Amidst the long-standing controversy surrounding Columbus Day, President Biden has once again officially declared the second Monday of October as Indigenous Peoples’ Day. This annual observance is a tribute to the resilience, strength, and perseverance of Native Americans, who have bravely preserved their cultural identities and ways of life despite facing violence and devastation.
In contrast to the usual focus on Christopher Columbus, this move highlights the crucial contributions and struggles of indigenous communities. In a proclamation issued on Friday, President Biden honors those who have helped shape and enrich the nation, while also acknowledging the challenges they continue to face.
Biden’s proclamation signifies a formal adoption of a day that a growing number of states and cities have come to acknowledge. According to the Pew Research Center, 17 states and the District of Columbia now have holidays honoring Native Americans. More than 100 cities celebrate Indigenous Peoples’ Day, with many of them having altogether dropped the holiday honoring Columbus to replace it with Indigenous Peoples’ Day.

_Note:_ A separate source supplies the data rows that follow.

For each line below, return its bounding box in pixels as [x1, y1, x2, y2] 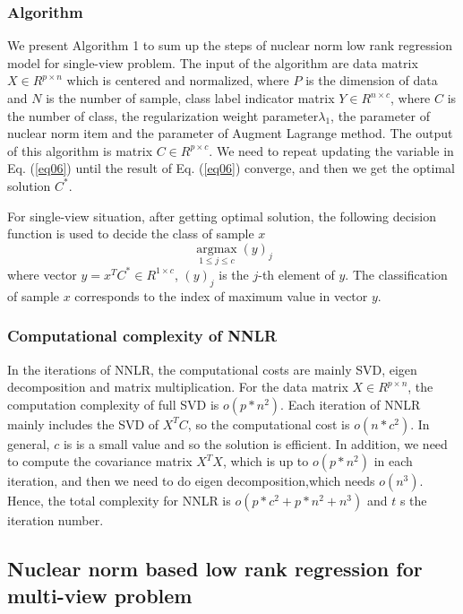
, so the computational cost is [187, 414, 350, 433]
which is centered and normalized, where [66, 71, 289, 90]
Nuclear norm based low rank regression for [7, 555, 423, 583]
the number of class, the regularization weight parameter [7, 106, 319, 125]
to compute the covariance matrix [7, 452, 193, 471]
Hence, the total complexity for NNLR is [7, 491, 231, 510]
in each [373, 452, 413, 471]
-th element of [258, 264, 335, 283]
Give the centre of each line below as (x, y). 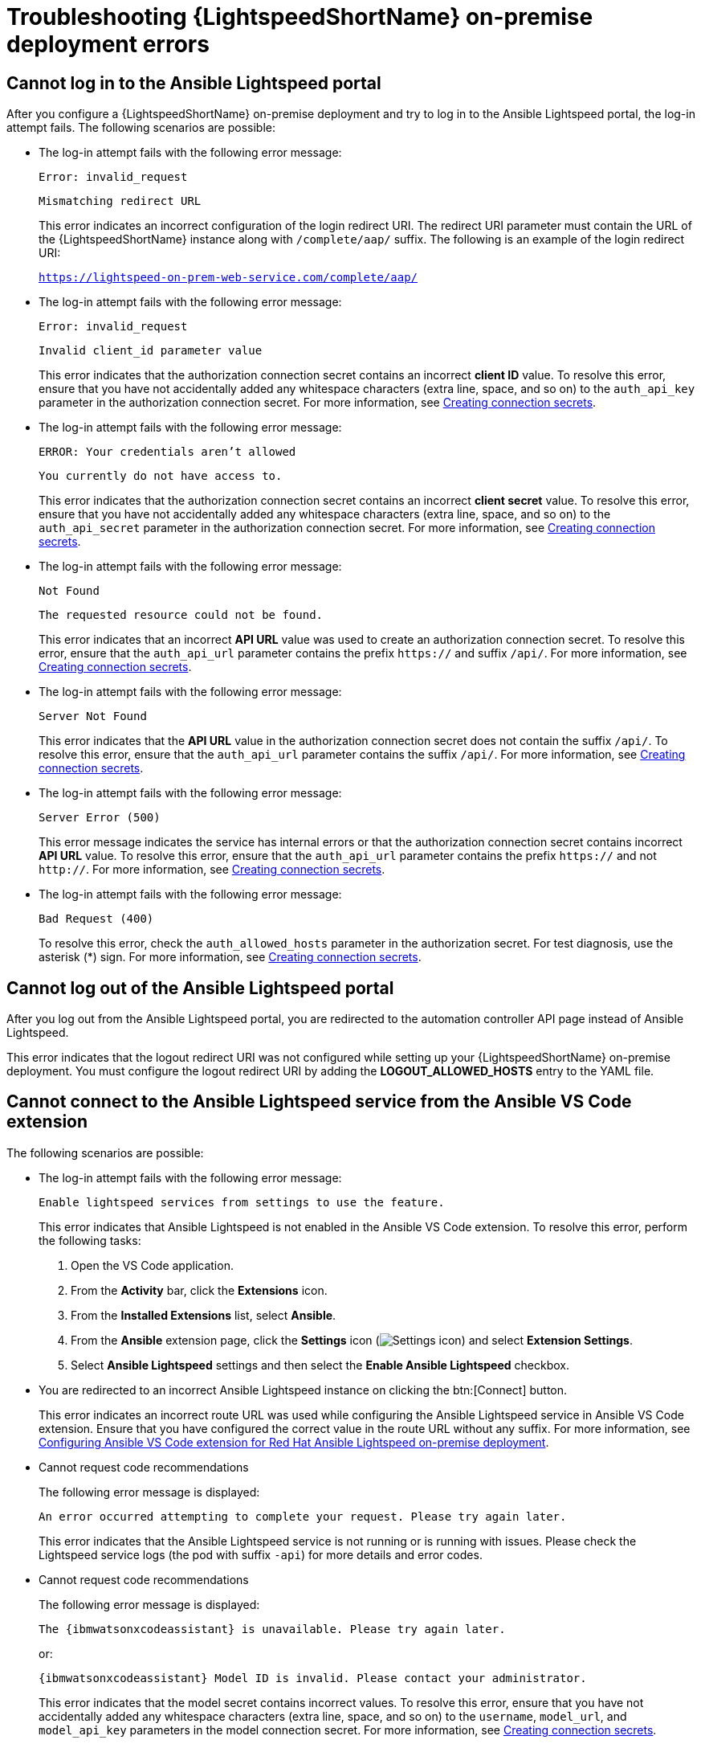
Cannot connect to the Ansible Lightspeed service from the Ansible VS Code (319, 1102)
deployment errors (108, 44)
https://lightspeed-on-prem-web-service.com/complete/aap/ (228, 278)
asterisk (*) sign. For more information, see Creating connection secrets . (230, 957)
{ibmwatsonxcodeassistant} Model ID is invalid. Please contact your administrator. (313, 1678)
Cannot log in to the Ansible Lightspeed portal (194, 83)
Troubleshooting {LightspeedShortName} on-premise (300, 17)
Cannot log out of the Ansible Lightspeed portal (200, 988)
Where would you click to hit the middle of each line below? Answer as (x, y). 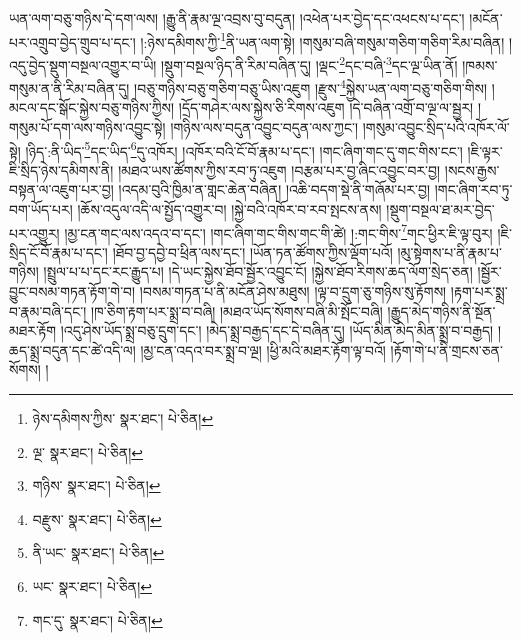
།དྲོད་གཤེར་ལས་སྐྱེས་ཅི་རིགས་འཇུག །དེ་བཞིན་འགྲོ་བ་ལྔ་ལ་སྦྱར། (326, 107)
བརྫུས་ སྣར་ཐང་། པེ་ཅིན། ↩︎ (97, 518)
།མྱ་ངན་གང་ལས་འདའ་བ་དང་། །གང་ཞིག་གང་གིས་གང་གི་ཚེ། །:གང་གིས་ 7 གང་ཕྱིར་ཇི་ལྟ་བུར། (278, 231)
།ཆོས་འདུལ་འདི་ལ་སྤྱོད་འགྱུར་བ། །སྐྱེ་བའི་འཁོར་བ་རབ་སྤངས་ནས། (229, 208)
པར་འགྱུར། (34, 232)
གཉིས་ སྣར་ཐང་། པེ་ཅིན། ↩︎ (96, 485)
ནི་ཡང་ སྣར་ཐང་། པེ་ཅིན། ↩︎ (98, 552)
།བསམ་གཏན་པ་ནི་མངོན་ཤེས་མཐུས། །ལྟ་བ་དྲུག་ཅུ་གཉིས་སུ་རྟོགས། (293, 291)
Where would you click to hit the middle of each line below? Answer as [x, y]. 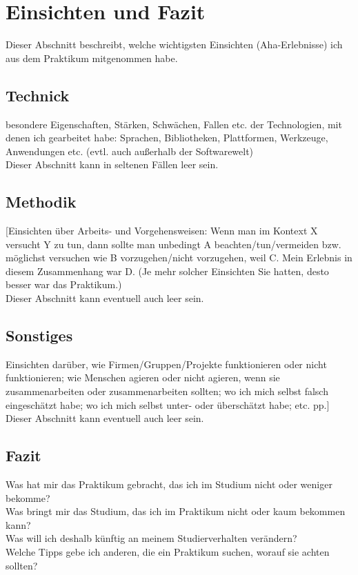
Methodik [41, 202]
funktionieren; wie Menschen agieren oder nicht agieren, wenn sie [143, 377]
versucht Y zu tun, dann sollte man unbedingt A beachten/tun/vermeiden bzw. [173, 244]
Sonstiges [39, 335]
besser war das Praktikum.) [64, 284]
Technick [38, 95]
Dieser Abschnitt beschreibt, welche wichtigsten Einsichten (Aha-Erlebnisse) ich [174, 44]
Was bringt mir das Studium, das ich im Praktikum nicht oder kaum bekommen [176, 511]

Native Americans have borne the brunt of the work to make that happen.
What might seem to some like a simple name change can lead to real social progress for Indigenous Americans, said Van Heuvelen.
“What these changes accomplish, piece by piece, is visibility for Native people in the United States,” she said. “Until Native people are or are fully seen in our society and in everyday life, we can’t accomplish those bigger changes. As long as Native people remain invisible, it’s much more easier for people to look past those real issues and those real concerns within those communities.”